[[ Records provided, beginning ]]
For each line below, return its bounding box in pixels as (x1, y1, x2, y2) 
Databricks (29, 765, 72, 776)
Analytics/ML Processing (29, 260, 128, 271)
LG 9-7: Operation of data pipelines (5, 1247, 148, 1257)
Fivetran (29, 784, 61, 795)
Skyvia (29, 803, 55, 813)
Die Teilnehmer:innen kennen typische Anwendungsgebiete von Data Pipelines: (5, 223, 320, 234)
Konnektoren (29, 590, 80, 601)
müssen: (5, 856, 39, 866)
[[ Records provided, end ]]
[[ Records provided, beginning ]]
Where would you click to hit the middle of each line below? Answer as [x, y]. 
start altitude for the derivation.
[[ Records provided, end ]]
* [Requirement] Check the listing above for "each". Show every line where it turns up.

* [Output of the exercise]
For each line below, return its bounding box in pixels as (x1, y1, x2, y2) 
Where would you click to hit the middle of each line below? Answer as [x, y]. 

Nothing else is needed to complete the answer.